=== Begin Enclosure ===

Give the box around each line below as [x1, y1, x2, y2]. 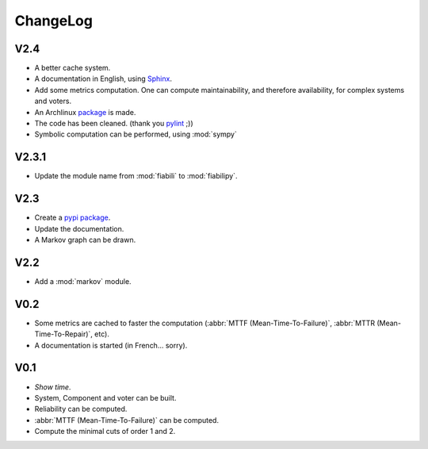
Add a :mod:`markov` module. [34, 276, 132, 286]
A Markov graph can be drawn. [34, 235, 136, 244]
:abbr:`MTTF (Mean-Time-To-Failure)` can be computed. [34, 415, 220, 424]
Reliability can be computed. [34, 405, 128, 414]
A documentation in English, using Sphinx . [34, 74, 172, 83]
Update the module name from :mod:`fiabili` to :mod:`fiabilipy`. [34, 171, 238, 181]
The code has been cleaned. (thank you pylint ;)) [34, 119, 193, 129]
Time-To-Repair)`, [34, 329, 93, 339]
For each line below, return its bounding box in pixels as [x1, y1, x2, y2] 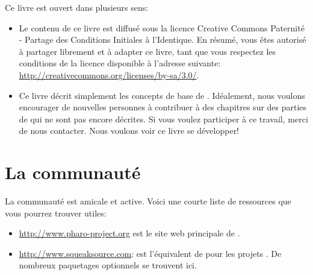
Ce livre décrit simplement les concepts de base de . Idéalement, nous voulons [19, 89, 305, 101]
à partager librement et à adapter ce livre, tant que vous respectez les [19, 45, 276, 57]
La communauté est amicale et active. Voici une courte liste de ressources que [5, 195, 291, 207]
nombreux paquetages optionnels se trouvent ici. [19, 259, 197, 271]
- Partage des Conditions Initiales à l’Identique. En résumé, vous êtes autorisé [19, 33, 306, 46]
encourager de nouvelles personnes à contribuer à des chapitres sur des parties [19, 101, 307, 113]
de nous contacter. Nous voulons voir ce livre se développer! [19, 124, 240, 137]
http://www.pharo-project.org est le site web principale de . [19, 227, 240, 239]
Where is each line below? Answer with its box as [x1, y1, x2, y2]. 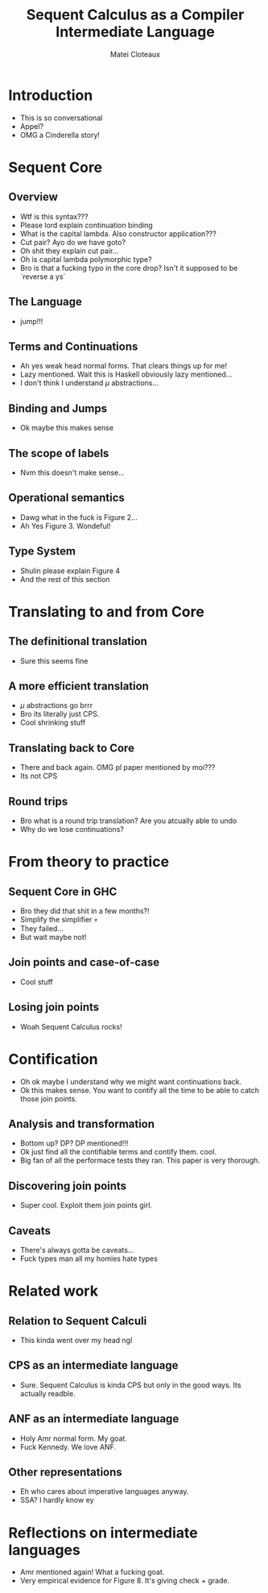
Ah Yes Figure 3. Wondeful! [19, 521, 111, 530]
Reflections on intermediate [8, 1524, 199, 1541]
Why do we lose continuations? [19, 825, 125, 834]
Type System [8, 544, 76, 558]
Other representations [8, 1466, 122, 1479]
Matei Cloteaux [109, 49, 161, 59]
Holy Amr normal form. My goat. [19, 1433, 127, 1443]
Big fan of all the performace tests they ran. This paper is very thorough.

=== End Enclosure ===

Requirement:
Which lines run from the one holding "Reflections on intermediate" through the end of the data? Write them out exactly, ends included, and add nothing.

Your solution:
Reflections on intermediate [8, 1524, 199, 1541]
Why do we lose continuations? [19, 825, 125, 834]
Type System [8, 544, 76, 558]
Other representations [8, 1466, 122, 1479]
Matei Cloteaux [109, 49, 161, 59]
Holy Amr normal form. My goat. [19, 1433, 127, 1443]
Big fan of all the performace tests they ran. This paper is very thorough.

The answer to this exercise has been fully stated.